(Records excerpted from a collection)
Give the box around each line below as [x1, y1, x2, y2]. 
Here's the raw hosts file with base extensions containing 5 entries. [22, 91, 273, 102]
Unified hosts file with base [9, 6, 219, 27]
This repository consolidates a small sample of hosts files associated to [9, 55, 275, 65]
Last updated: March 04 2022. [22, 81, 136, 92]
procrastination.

▸ The task
Nothing but the exact lines of the data above, from the line containing "Unified hosts file with base [9, 6, 219, 27]" through the last, should appear in the answer.

▸ Expected answer
Unified hosts file with base [9, 6, 219, 27]
This repository consolidates a small sample of hosts files associated to [9, 55, 275, 65]
Last updated: March 04 2022. [22, 81, 136, 92]
procrastination.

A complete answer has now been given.